What the exercise asks: Counting only lines below that contain the string "bedroom", give the total as a single number.

Records for this task:
════
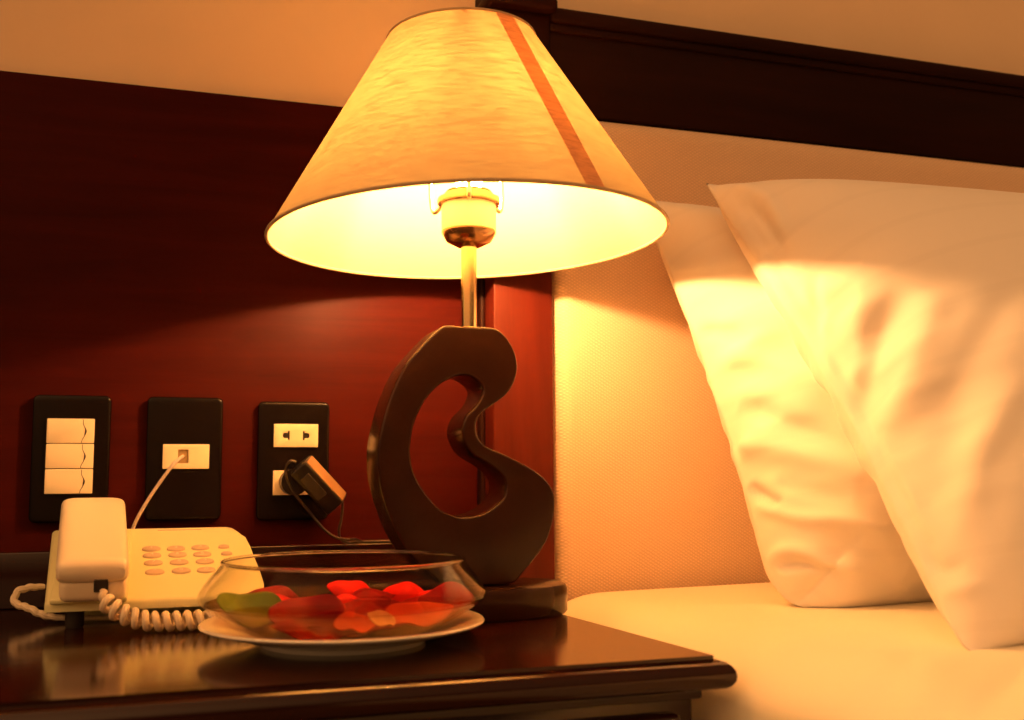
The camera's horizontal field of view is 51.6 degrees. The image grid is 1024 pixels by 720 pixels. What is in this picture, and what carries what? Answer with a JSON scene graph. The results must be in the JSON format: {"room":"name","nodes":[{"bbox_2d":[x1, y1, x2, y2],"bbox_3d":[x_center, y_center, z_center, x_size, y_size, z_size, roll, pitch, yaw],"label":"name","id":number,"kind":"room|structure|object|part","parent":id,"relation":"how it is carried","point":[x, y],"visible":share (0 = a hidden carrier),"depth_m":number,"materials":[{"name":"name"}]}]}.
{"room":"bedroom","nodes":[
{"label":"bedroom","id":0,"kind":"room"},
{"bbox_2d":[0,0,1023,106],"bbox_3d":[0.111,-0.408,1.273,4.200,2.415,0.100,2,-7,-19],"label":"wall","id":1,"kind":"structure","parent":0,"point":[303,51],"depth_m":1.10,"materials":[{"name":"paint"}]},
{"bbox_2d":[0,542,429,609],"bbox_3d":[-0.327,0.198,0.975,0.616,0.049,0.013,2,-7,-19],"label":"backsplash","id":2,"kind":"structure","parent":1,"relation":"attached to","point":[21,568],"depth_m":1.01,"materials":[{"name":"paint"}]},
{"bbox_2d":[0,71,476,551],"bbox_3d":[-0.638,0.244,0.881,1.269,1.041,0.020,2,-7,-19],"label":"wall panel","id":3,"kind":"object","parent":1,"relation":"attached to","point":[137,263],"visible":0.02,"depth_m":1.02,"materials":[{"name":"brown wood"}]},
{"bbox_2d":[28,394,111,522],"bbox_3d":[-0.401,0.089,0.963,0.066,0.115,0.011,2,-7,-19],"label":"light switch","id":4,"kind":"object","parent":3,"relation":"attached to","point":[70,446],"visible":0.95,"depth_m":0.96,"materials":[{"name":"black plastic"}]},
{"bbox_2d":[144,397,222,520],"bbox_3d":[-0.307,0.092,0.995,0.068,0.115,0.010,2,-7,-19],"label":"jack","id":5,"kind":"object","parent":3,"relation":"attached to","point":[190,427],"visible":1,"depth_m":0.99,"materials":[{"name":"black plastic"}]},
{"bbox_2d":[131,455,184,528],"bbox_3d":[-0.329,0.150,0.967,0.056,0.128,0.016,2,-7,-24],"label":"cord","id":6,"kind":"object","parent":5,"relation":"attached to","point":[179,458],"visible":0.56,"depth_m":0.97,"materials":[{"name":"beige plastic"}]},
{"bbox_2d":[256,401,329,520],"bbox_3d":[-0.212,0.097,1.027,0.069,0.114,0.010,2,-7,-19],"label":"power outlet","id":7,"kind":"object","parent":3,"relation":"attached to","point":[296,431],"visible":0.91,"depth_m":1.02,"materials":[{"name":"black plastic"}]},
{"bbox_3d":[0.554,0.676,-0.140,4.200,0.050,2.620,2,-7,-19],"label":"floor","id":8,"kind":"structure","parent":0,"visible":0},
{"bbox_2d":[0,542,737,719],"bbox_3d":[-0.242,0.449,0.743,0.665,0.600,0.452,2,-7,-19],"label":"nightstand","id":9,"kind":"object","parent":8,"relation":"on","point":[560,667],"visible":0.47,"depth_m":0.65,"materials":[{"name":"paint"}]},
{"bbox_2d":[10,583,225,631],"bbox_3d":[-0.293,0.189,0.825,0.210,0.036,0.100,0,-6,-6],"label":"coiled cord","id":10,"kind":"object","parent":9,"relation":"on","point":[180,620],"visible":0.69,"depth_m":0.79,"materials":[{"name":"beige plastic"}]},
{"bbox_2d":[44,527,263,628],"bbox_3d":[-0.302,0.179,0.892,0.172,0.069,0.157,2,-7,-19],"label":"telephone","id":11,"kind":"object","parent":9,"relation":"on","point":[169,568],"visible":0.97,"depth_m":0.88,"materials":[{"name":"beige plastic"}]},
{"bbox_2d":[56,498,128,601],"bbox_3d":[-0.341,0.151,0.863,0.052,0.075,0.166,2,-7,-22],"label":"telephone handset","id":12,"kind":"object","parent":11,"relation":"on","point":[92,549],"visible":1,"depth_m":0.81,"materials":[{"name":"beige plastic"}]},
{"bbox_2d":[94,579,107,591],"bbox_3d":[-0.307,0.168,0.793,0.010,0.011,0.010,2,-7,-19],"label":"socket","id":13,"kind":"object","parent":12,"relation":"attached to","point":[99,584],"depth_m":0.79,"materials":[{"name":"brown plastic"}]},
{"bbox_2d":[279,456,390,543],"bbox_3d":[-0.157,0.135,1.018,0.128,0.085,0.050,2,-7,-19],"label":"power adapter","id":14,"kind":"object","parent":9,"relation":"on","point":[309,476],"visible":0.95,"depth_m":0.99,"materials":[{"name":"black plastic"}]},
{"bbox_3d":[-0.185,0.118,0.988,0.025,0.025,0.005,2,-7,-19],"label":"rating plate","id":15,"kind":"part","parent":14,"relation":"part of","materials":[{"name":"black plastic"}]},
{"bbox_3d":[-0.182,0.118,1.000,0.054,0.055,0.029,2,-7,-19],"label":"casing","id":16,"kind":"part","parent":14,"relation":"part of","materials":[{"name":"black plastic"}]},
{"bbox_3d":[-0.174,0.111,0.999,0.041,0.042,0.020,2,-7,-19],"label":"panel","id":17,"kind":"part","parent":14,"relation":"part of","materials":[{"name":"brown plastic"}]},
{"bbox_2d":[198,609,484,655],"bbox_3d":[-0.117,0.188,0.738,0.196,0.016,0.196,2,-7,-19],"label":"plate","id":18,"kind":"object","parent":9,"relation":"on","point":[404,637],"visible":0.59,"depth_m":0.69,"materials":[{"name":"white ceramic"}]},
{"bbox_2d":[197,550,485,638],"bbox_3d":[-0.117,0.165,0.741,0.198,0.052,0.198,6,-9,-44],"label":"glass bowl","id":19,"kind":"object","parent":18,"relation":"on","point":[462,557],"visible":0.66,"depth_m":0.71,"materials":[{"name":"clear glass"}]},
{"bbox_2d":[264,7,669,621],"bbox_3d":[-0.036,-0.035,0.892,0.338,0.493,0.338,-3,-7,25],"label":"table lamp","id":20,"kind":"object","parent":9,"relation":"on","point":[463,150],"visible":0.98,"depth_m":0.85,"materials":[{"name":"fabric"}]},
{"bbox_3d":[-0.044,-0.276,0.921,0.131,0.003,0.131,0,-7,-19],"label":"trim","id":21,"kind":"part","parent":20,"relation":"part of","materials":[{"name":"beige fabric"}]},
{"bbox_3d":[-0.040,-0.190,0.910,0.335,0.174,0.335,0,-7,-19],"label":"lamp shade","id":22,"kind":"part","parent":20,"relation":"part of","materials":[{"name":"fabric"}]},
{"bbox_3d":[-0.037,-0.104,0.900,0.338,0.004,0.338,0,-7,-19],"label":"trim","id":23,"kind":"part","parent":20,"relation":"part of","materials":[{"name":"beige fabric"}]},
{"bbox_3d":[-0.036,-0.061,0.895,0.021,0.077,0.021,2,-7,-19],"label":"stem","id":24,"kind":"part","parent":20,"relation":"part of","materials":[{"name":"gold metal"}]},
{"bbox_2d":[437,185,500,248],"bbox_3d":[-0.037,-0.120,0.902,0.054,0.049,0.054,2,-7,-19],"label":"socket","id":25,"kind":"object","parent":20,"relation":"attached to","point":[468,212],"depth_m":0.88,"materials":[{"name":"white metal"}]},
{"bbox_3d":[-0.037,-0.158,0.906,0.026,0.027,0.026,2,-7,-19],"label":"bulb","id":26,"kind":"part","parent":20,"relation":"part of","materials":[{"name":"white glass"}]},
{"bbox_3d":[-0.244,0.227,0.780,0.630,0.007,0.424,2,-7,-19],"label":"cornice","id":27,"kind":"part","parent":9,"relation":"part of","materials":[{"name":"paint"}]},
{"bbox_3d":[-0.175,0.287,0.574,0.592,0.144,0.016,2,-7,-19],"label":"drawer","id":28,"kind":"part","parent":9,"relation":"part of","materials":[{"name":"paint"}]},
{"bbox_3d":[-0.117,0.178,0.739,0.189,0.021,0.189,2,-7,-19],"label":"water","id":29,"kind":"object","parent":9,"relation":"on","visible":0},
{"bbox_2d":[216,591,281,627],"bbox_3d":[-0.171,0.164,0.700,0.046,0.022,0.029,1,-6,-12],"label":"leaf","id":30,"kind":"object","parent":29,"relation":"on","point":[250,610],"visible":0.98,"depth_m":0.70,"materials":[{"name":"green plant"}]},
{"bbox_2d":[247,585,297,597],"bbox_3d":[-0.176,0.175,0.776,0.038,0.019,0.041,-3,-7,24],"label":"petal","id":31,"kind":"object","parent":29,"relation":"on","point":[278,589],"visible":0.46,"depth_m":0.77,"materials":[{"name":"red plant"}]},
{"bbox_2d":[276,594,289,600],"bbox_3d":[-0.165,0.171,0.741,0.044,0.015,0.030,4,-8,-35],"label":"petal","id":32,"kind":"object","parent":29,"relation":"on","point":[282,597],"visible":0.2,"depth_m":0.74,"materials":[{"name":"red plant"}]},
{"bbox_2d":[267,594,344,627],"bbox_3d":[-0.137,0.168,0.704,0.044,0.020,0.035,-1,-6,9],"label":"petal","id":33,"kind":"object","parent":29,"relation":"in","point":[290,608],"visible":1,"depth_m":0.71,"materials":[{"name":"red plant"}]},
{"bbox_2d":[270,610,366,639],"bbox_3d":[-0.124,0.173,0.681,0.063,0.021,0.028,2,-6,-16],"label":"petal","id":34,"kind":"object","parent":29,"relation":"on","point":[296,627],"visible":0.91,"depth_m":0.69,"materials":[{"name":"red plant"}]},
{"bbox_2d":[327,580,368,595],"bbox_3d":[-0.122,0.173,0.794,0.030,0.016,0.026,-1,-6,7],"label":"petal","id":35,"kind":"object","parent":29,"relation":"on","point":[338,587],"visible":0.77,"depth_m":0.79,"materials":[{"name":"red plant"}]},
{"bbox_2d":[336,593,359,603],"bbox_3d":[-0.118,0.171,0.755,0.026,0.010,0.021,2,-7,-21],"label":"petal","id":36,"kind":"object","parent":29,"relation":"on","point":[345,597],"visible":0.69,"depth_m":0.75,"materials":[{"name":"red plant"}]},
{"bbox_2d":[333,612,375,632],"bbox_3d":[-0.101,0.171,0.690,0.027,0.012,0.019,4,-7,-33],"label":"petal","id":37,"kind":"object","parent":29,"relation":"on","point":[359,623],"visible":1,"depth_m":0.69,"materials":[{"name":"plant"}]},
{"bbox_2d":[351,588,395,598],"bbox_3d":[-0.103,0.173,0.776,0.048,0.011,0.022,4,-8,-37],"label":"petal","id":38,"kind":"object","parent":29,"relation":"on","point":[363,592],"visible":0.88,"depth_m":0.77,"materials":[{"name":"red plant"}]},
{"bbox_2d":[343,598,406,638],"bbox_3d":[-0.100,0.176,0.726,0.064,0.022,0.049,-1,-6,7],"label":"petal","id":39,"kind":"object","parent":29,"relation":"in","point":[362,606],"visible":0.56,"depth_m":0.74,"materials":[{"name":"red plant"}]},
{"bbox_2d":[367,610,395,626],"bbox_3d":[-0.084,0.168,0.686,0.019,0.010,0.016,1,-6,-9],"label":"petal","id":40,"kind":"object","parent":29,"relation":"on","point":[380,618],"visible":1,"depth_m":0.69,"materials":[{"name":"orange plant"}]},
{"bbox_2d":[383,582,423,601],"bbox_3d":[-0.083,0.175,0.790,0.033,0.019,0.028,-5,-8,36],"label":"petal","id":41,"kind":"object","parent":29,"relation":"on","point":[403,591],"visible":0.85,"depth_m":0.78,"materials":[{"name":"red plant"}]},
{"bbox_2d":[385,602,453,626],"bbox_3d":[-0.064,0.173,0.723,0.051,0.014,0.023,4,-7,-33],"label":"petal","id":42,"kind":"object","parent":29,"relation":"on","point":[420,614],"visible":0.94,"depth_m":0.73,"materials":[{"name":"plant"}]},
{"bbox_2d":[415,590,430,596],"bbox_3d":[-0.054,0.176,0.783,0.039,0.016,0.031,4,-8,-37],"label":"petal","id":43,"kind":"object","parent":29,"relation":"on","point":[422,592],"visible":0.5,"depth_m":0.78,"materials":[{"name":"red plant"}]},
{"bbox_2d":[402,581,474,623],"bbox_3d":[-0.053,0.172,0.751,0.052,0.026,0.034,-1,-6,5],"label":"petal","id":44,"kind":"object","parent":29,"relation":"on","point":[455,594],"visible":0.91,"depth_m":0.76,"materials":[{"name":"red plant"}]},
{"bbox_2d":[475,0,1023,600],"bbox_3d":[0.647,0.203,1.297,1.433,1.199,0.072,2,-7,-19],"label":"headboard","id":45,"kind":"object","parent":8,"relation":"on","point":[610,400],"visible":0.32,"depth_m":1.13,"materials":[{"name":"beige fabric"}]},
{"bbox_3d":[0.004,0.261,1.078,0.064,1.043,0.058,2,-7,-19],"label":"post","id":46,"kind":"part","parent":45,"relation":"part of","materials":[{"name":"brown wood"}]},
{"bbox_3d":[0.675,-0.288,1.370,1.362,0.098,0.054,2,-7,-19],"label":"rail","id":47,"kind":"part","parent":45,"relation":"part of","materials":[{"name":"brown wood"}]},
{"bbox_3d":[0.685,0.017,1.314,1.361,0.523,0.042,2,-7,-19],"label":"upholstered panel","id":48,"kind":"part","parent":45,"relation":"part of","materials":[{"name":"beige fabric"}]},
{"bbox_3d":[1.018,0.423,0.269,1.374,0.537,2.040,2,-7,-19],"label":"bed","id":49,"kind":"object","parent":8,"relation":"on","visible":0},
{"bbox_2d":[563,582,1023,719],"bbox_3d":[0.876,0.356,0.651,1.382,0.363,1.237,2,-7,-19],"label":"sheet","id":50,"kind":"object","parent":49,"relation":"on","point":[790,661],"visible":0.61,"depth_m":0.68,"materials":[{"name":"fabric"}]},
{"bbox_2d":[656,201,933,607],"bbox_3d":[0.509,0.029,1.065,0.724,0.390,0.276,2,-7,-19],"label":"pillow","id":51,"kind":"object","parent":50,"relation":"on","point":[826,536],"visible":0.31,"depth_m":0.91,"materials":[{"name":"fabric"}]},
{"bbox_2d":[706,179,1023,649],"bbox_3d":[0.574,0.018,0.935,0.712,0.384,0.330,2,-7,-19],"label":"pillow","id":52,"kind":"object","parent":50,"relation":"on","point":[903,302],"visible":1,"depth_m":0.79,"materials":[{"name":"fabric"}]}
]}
════
Exercise answer: 2